**Supplied data:**
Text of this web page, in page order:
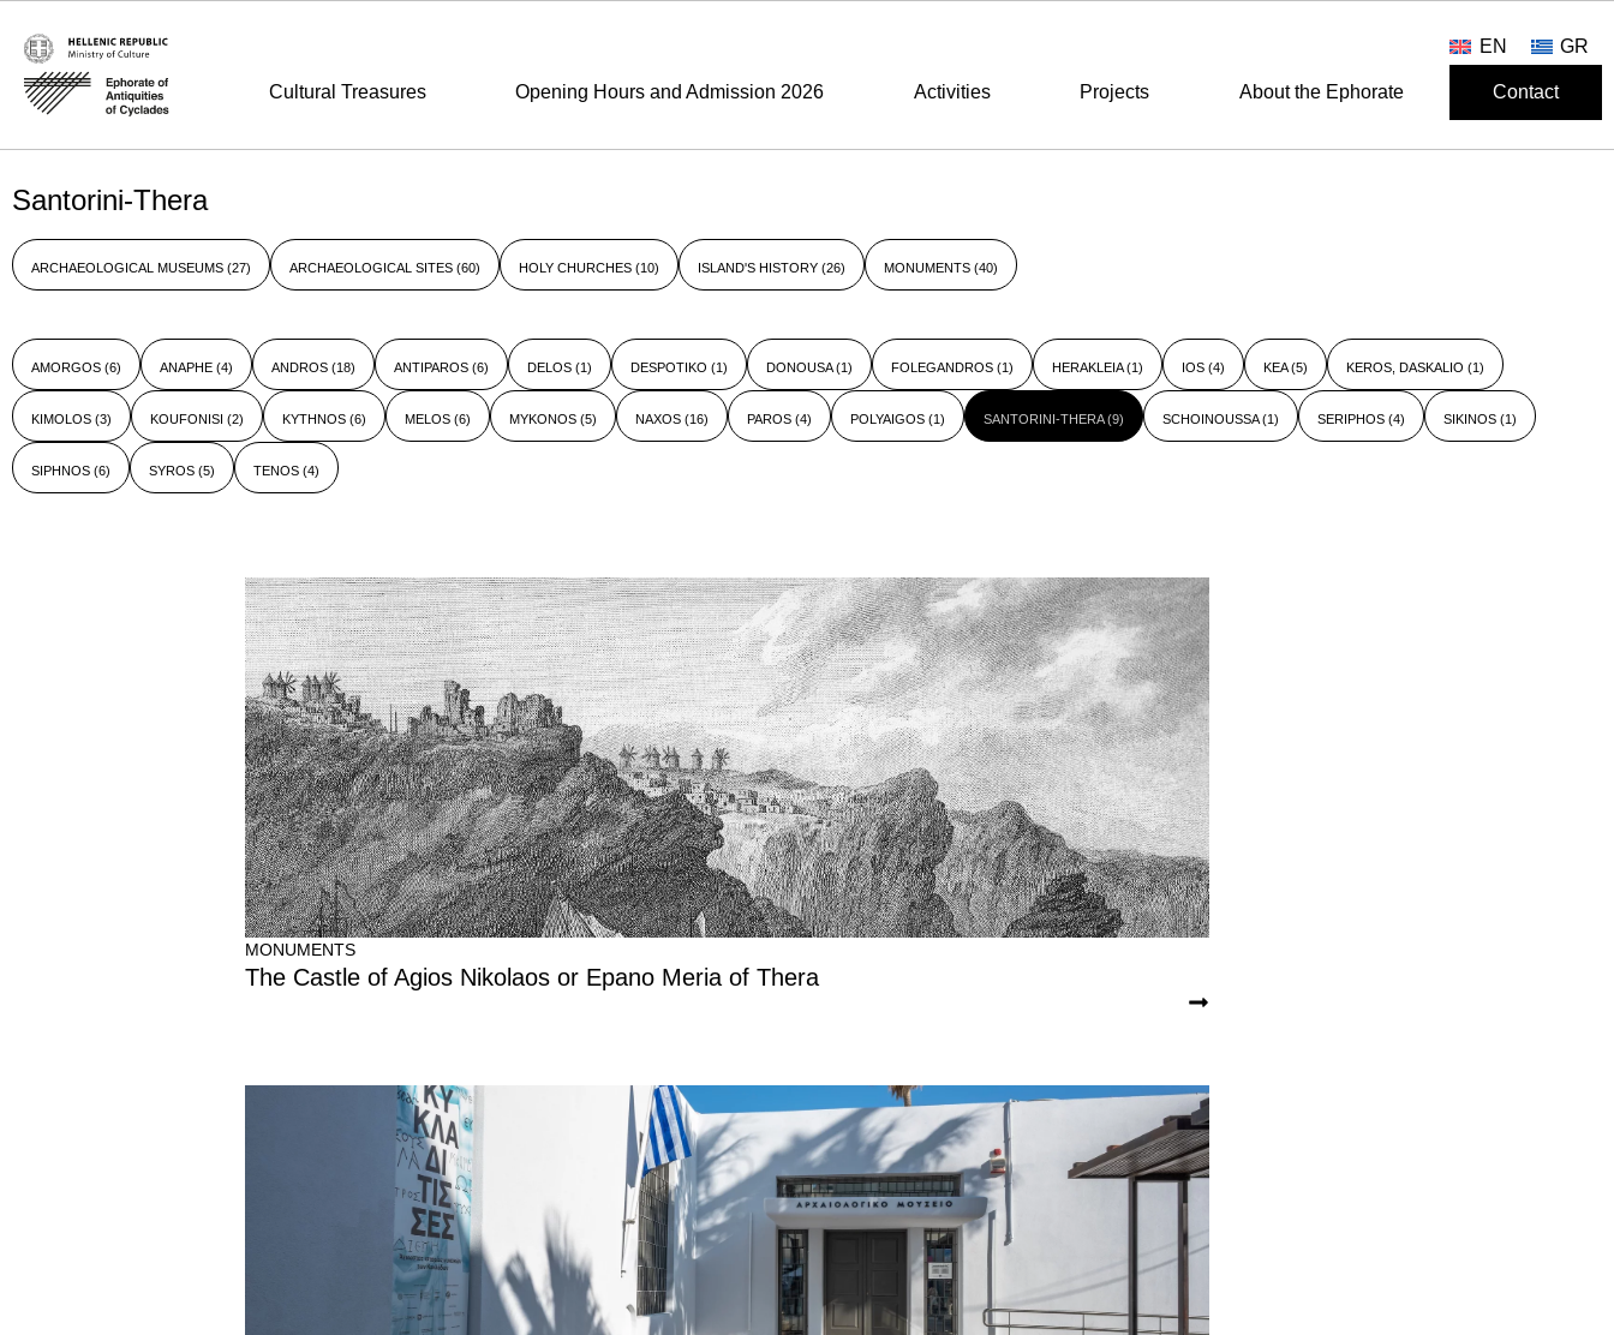
EN GR
Cultural Treasures Opening Hours and Admission 2026 Activities Projects About the Ephorate Contact
Santorini-Thera
ARCHAEOLOGICAL MUSEUMS (27) ARCHAEOLOGICAL SITES (60) HOLY CHURCHES (10) ISLAND'S HISTORY (26) MONUMENTS (40)
AMORGOS (6) ANAPHE (4) ANDROS (18) ANTIPAROS (6) DELOS (1) DESPOTIKO (1) DONOUSA(1) FOLEGANDROS (1) HERAKLEIA(1) IOS (4) KEA(5) KEROS, DASKALIO (1)
KIMOLOS (3) KOUFONISI (2) KYTHNOS (6) MELOS (6) MYKONOS (5) NAXOS (16) PAROS (4) POLYAIGOS (1) SANTORINI-THERA(9) SCHOINOUSSA(1) SERIPHOS (4) SIKINOS (1)
SIPHNOS (6) SYROS (5) TENOS (4)
MONUMENTS
The Castle of Agios Nikolaos or Epano Meria of Thera
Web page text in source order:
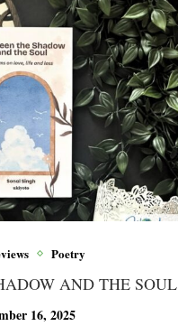
Poetry
AND THE SOUL
16, 2025
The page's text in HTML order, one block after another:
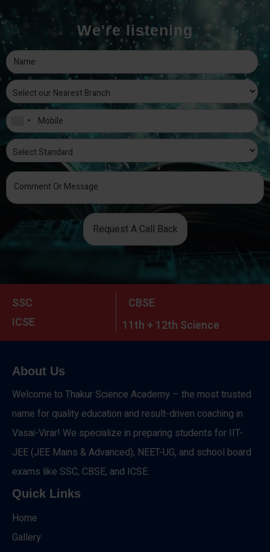
We're listening
Request A Call Back
SSC
CBSE
ICSE
11th + 12th Science
About Us
Welcome to Thakur Science Academy – the most trusted
name for quality education and result-driven coaching in
Vasai-Virar! We specialize in preparing students for IIT-
JEE (JEE Mains & Advanced), NEET-UG, and school board
exams like SSC, CBSE, and ICSE.
Quick Links
Home
Gallery
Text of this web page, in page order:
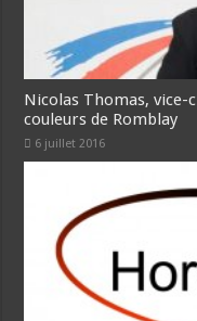
Nicolas Thomas, vice-
couleurs de Romblay
6 juillet 2016
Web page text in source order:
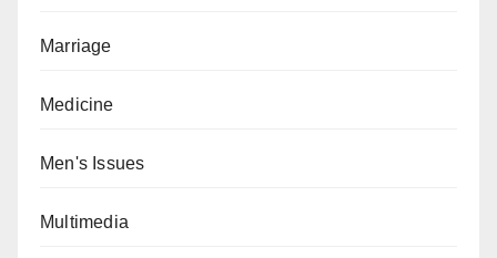
Marriage
Medicine
Men's Issues
Multimedia
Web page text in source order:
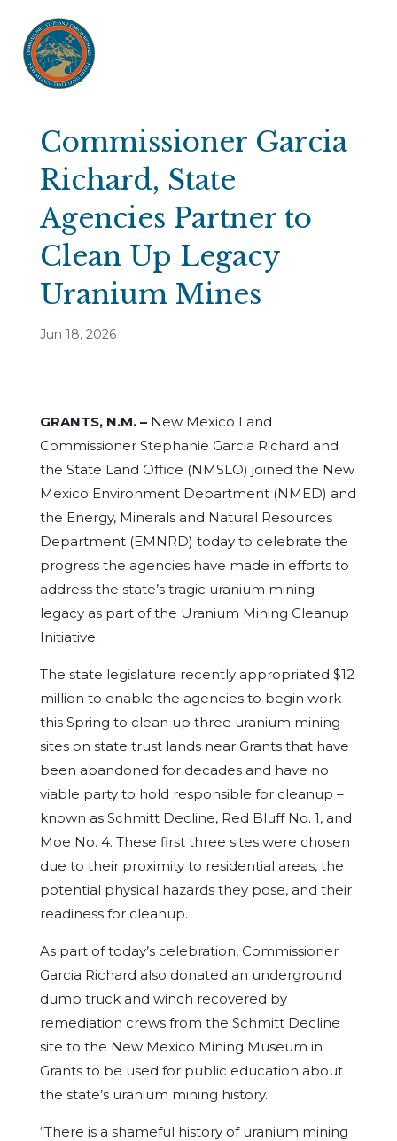
Commissioner Garcia
Richard, State
Agencies Partner to
Clean Up Legacy
Uranium Mines
Jun 18, 2026
GRANTS, N.M. – New Mexico Land
Commissioner Stephanie Garcia Richard and
the State Land Office (NMSLO) joined the New
Mexico Environment Department (NMED) and
the Energy, Minerals and Natural Resources
Department (EMNRD) today to celebrate the
progress the agencies have made in efforts to
address the state’s tragic uranium mining
legacy as part of the Uranium Mining Cleanup
Initiative.
The state legislature recently appropriated $12
million to enable the agencies to begin work
this Spring to clean up three uranium mining
sites on state trust lands near Grants that have
been abandoned for decades and have no
viable party to hold responsible for cleanup –
known as Schmitt Decline, Red Bluff No. 1, and
Moe No. 4. These first three sites were chosen
due to their proximity to residential areas, the
potential physical hazards they pose, and their
readiness for cleanup.
As part of today’s celebration, Commissioner
Garcia Richard also donated an underground
dump truck and winch recovered by
remediation crews from the Schmitt Decline
site to the New Mexico Mining Museum in
Grants to be used for public education about
the state’s uranium mining history.
“There is a shameful history of uranium mining
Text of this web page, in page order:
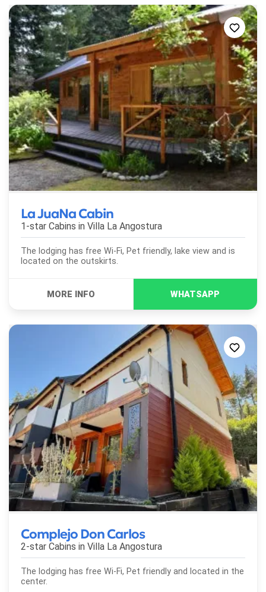
La JuaNa Cabin
1-star Cabins in Villa La Angostura
The lodging has free Wi-Fi, Pet friendly, lake view and is
located on the outskirts.
Complejo Don Carlos
2-star Cabins in Villa La Angostura
The lodging has free Wi-Fi, Pet friendly and located in the
center.
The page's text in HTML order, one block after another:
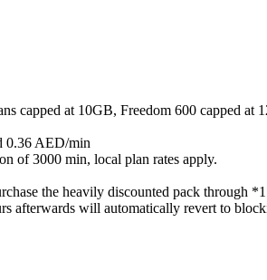
capped at 10GB, Freedom 600 capped at
0.36 AED/min
of 3000 min, local plan rates apply.
the heavily discounted pack through
afterwards will automatically revert to
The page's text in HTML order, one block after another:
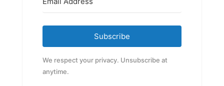
Subscribe
We respect your privacy. Unsubscribe at
anytime.
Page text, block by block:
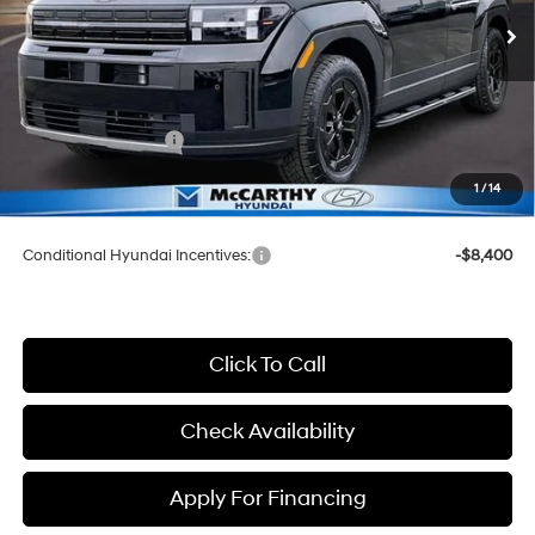
1/14
In Stock Ext. Int.
SHIFTRONIC
MSRP:
$44,850
McCarthy Discount:
-$2,850
McCarthy Price:
$42,000
Hyundai Incentives:
+$699
McCarthy Price:
$39,699
Conditional Hyundai Incentives: -$8,400
Click To Call
Check Availability
Apply For Financing
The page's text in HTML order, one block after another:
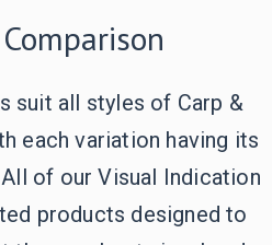
suit all styles of Carp &
each variation having its
of our Visual Indication
products designed to
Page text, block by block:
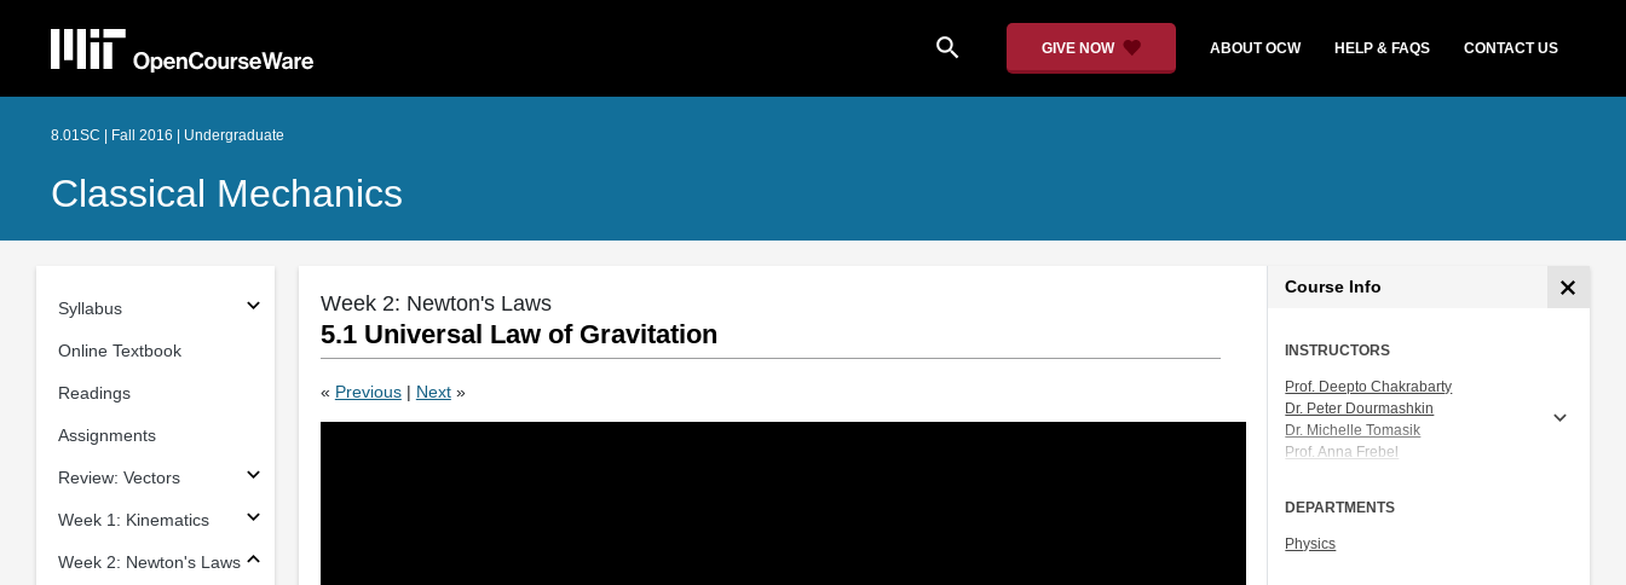
search GIVE NOW ABOUT OCW HELP & FAQS CONTACT US
8.01SC | Fall 2016 | Undergraduate
Classical Mechanics
Syllabus
Online Textbook
Readings
Assignments
Review: Vectors
Week 1: Kinematics
Week 2: Newton's Laws
Week 2: Newton's Laws
5.1 Universal Law of Gravitation
« Previous| Next»
Course Info
INSTRUCTORS
Prof. Deepto Chakrabarty
Dr. Peter Dourmashkin
Dr. Michelle Tomasik
Prof. Anna Frebel
DEPARTMENTS
Physics
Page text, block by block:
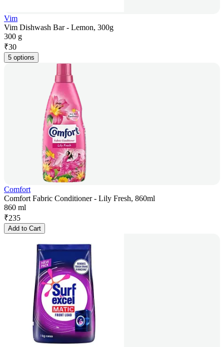
Vim
Vim Dishwash Bar - Lemon, 300g
300 g
₹30
5 options
Comfort
Comfort Fabric Conditioner - Lily Fresh, 860ml
860 ml
₹235
Add to Cart
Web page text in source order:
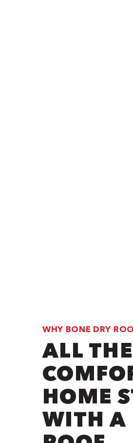
WHY BONE DRY
ALL THE
HOME
WITH A
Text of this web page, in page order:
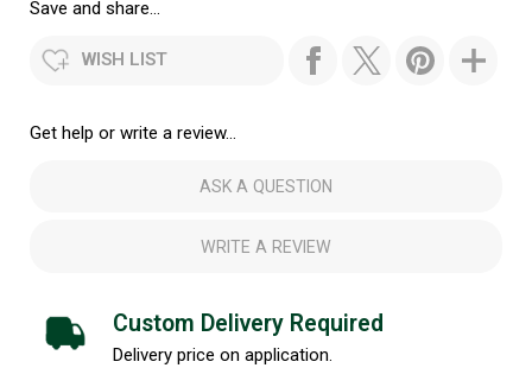
Save and share...
WISH LIST
Get help or write a review...
ASK A QUESTION
WRITE A REVIEW
Custom Delivery Required
Delivery price on application.
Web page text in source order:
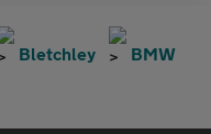
Bletchley BMW

**The problem:** Transcribe the records above from the line holding "Agencies Partner to" down to the line holding "the Energy, Minerals and Natural Resources", inclusive, without adding anything.

**Final answer:**
Agencies Partner to
Clean Up Legacy
Uranium Mines
Jun 18, 2026
GRANTS, N.M. – New Mexico Land
Commissioner Stephanie Garcia Richard and
the State Land Office (NMSLO) joined the New
Mexico Environment Department (NMED) and
the Energy, Minerals and Natural Resources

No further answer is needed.